アルツハイマー病のある人の脳に現れる特徴的なもう1つの病変が、「神経原線維変化」というももので、 神経細胞の中に糸くず状の物質が形成されます。この糸くず状のものは「タウたんぱく」の凝集体で、 リン酸化したタウたんぱくが、線維のような形に固まることで糸くず状に見えるのです。 タウたんぱくは、神経細胞の骨格を担っている重要な物質です。 神経原線維変化は、アミロイドβが蓄積し始めた後に現れます。アミロイドβは記憶障害に関係し、 リン酸化したタウたんぱくによる神経原線維変化は、神経細胞の死滅や、記憶障害以外の症状に関係していると考えられています。

以上のように、アルツハイマー病のある人の脳で、どのようなことが起こっているのかが明らかになってきました。 それに伴い、原因に対して直接的に働きかける、根本的な治療法の研究と開発が進められています。 現在、アミロイドβが凝集することを阻害する薬や、アミロイドβの凝集体やその蓄積を取り除く薬の登場が期待されています。


【アルツハイマー病の危険因子】
まず挙げられる危険因子は「加齢」です。
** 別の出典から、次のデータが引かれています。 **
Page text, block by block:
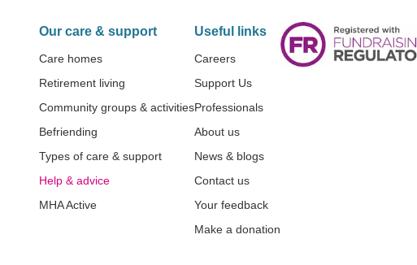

65歳以降になると、年齢が5歳上るごとに有病率が2倍になると言われています。 また、危険因子となる特定の遺伝子もいくつかわかっています。「ADoE」という「アポたんぱく」を作る遺伝子は、 2つの因子の組み合わせでできています。この因子の一方が「ε4」というタイプだとアルツハイマー病が起こりやすくなり、 両方がそうである場合には、さらに起こりやすくなるのです。
一方、疫学調査の結果から、危険因子になるかもしれなとされるものもあります。 「糖尿病」「高血圧」、不整脈の一種である「心房細動」などは、 アルツハイマー病との関連を示唆するデータが報告されています。 その他、家族の中に認知症の人がいる、「意識障害」を伴う頭部外傷を受けたことがある、 「甲状腺機能低下症」や「うつ病」になったことがある、喫煙している、といったことも危険因子になると言われています。